→ Aim of the exercise: Find the string "domain" in the records. Copy each line that has it.

→ Data for analysis:
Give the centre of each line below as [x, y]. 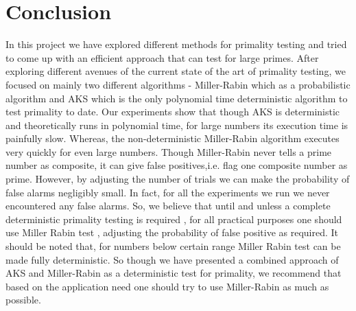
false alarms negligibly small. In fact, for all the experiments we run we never [168, 192]
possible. [23, 300]
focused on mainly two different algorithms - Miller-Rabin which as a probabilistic [178, 84]
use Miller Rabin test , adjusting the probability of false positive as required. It [172, 232]
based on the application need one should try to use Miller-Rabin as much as [167, 286]
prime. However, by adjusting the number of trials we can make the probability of [178, 179]
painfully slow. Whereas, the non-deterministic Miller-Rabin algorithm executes [173, 138]
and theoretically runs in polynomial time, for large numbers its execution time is [177, 125]
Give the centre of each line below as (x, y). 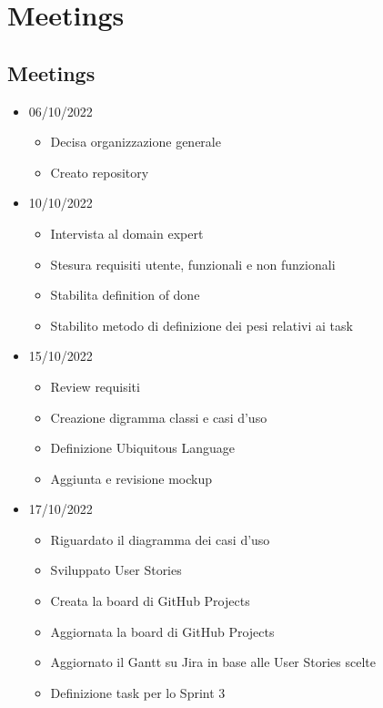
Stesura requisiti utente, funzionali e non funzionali (193, 264)
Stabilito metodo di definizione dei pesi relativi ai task (202, 325)
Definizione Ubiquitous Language (142, 448)
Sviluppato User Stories (116, 570)
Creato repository (100, 172)
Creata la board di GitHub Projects (150, 601)
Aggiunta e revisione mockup (131, 478)
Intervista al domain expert (127, 233)
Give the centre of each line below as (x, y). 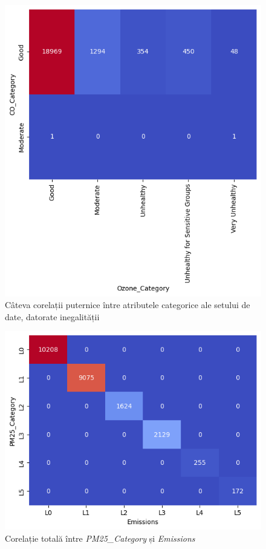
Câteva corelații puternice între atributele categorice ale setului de (128, 305)
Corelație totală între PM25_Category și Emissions (100, 538)
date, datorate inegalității (52, 316)
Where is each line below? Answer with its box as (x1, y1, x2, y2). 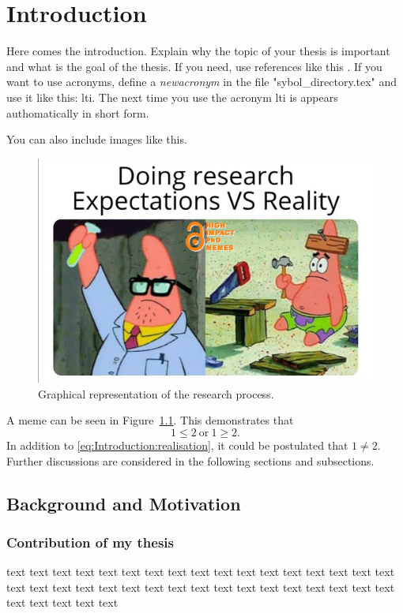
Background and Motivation (6, 491, 241, 515)
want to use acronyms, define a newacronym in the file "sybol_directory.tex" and (6, 73, 397, 90)
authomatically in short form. (6, 104, 149, 121)
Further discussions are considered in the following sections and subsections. (6, 452, 375, 469)
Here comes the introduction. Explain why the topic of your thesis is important (6, 43, 390, 59)
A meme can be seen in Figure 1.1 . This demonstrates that (6, 412, 294, 428)
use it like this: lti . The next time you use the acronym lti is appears (6, 88, 338, 105)
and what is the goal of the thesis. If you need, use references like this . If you (6, 58, 382, 74)
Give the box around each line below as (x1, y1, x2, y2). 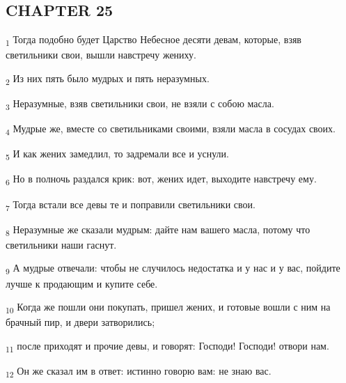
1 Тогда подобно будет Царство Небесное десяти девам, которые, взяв (6, 32, 301, 48)
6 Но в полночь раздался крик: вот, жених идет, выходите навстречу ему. (6, 171, 317, 188)
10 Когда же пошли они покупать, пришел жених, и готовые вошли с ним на (6, 299, 331, 315)
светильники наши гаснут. (6, 237, 117, 251)
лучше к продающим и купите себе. (6, 276, 158, 290)
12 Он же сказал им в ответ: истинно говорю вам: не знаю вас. (6, 363, 272, 380)
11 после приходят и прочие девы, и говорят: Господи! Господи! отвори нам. (6, 338, 329, 354)
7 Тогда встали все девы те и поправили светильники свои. (6, 196, 255, 213)
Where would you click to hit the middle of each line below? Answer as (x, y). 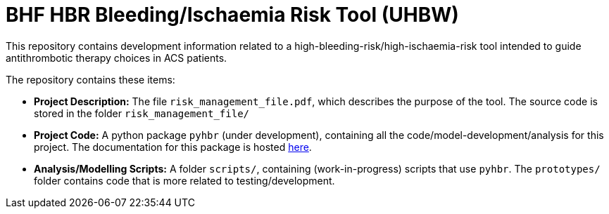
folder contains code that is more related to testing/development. (184, 180)
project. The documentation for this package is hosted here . (173, 147)
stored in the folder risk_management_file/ (142, 113)
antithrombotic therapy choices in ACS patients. (117, 58)
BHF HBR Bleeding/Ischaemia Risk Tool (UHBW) (232, 15)
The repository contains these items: (90, 79)
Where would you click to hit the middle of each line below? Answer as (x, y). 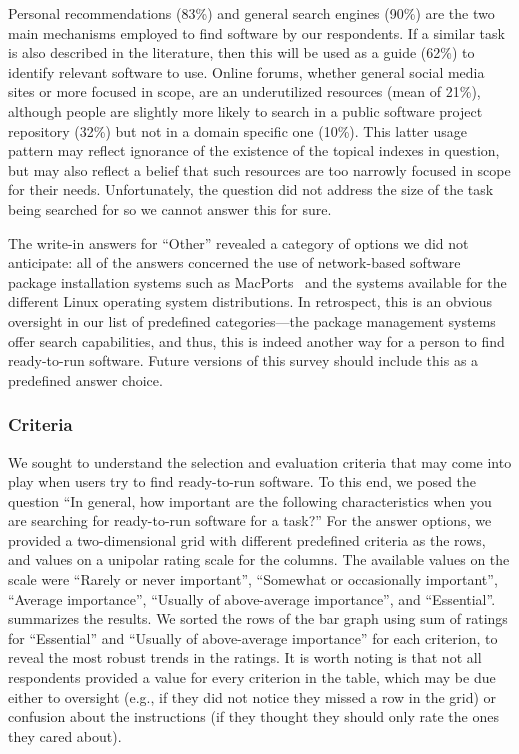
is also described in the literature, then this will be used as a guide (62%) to (241, 52)
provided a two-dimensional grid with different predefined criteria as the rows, (247, 539)
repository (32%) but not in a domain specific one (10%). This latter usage (237, 130)
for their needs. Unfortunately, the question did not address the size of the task (251, 189)
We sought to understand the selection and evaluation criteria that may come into (260, 461)
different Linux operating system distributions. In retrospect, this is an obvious (250, 301)
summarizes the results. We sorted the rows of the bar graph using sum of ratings (258, 618)
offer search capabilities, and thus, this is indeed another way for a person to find (256, 340)
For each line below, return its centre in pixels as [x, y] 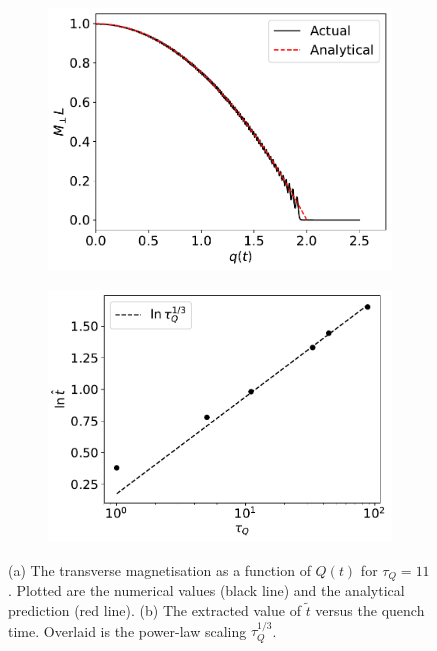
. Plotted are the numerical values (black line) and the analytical [206, 590]
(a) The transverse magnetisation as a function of [159, 569]
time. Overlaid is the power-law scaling [127, 630]
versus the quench [370, 610]
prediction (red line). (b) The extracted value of [154, 610]
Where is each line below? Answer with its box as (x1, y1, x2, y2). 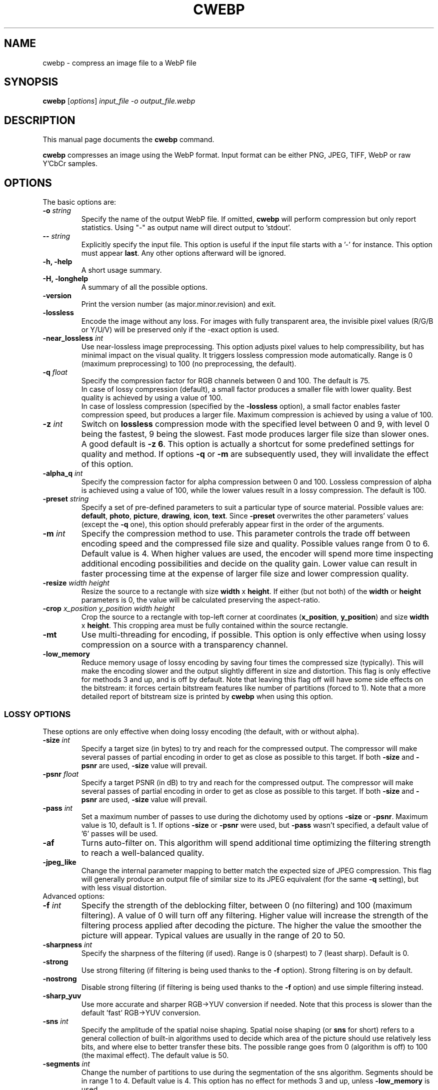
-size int (42, 735, 70, 744)
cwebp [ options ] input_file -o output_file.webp (42, 97, 195, 106)
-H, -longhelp (42, 274, 88, 283)
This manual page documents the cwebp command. (42, 135, 214, 144)
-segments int (42, 1059, 90, 1068)
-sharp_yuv (42, 991, 81, 1000)
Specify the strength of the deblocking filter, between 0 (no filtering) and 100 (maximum (81, 900, 412, 910)
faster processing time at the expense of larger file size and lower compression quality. (81, 569, 409, 579)
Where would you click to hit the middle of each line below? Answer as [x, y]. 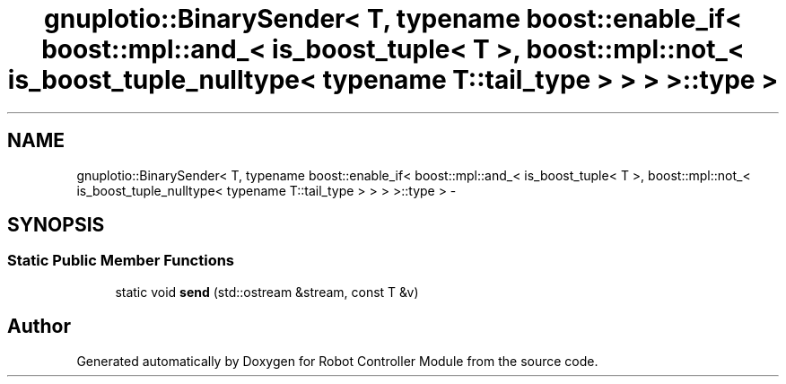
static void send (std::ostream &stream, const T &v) [267, 292]
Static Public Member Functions [121, 261]
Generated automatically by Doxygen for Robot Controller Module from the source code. [337, 361]
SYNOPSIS [56, 225]
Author [39, 327]
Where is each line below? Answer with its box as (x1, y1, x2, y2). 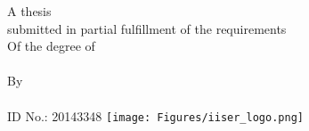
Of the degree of (7, 37, 95, 55)
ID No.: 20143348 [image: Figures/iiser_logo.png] (7, 106, 304, 125)
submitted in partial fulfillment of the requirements (7, 19, 287, 37)
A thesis (7, 2, 52, 20)
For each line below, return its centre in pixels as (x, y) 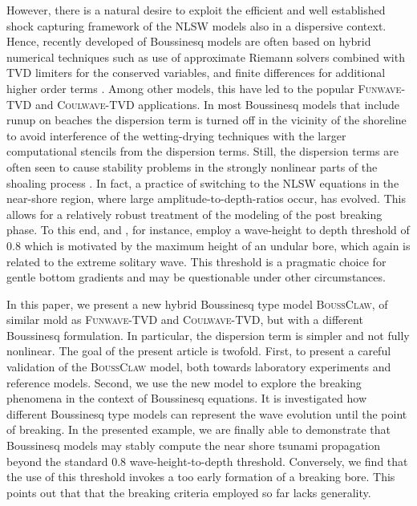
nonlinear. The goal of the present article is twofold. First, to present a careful (199, 351)
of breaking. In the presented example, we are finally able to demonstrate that (199, 429)
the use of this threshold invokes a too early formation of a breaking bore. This (201, 477)
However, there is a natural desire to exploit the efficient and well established (196, 10)
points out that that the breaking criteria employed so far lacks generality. (189, 492)
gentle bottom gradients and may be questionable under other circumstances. (196, 277)
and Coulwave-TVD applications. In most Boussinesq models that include (217, 104)
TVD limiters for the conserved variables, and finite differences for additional (196, 73)
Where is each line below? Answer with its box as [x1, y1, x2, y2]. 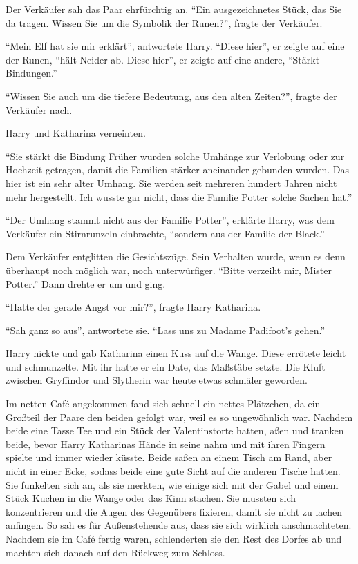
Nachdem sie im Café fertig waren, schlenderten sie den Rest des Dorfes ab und [6, 532, 342, 545]
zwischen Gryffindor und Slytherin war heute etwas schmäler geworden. [6, 373, 308, 387]
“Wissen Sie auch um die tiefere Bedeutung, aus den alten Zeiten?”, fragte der [6, 88, 337, 103]
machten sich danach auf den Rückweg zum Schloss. [6, 545, 225, 559]
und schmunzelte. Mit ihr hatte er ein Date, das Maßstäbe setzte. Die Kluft [6, 359, 326, 373]
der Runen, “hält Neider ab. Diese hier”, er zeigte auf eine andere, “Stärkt [6, 52, 320, 66]
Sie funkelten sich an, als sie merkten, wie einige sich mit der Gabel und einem [6, 477, 339, 492]
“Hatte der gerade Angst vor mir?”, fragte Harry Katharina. [6, 300, 261, 314]
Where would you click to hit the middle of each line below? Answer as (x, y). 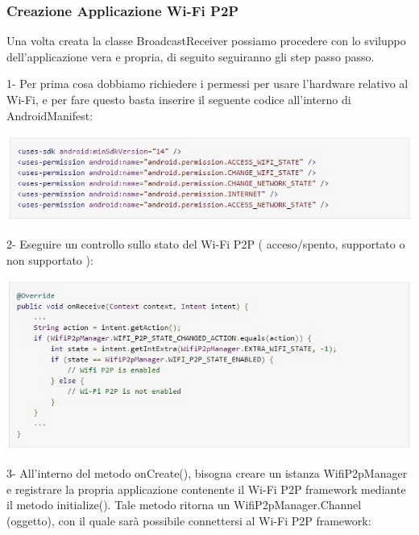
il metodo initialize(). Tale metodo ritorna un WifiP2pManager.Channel (184, 505)
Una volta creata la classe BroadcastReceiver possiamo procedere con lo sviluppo (206, 41)
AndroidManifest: (50, 115)
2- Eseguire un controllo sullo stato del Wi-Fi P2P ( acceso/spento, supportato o (206, 244)
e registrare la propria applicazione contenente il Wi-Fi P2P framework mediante (206, 489)
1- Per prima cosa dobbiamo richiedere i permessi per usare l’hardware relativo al (207, 84)
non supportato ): (50, 259)
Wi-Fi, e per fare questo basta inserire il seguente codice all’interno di (179, 99)
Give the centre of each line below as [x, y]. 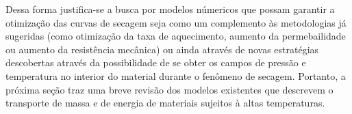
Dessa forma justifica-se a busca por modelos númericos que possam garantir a [170, 9]
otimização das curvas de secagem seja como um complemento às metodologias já [176, 22]
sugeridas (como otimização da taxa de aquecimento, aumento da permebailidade [176, 36]
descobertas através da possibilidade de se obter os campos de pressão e [156, 62]
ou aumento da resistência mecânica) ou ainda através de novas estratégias [162, 49]
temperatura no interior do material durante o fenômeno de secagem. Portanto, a [176, 75]
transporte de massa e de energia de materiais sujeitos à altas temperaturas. [165, 103]
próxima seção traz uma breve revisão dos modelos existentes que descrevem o [169, 89]
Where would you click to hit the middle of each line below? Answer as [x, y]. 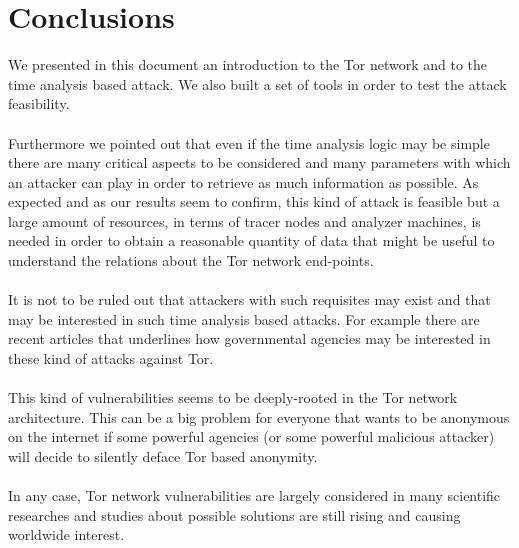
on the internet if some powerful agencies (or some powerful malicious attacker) [251, 436]
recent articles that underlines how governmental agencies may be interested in [249, 338]
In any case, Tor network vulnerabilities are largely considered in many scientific [254, 495]
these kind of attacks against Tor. [111, 358]
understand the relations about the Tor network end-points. [191, 260]
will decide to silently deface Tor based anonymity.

→ The answer:
Intervista al domain expert (127, 233)
repository (32%) but not in a domain specific one (10%). This latter usage (237, 130)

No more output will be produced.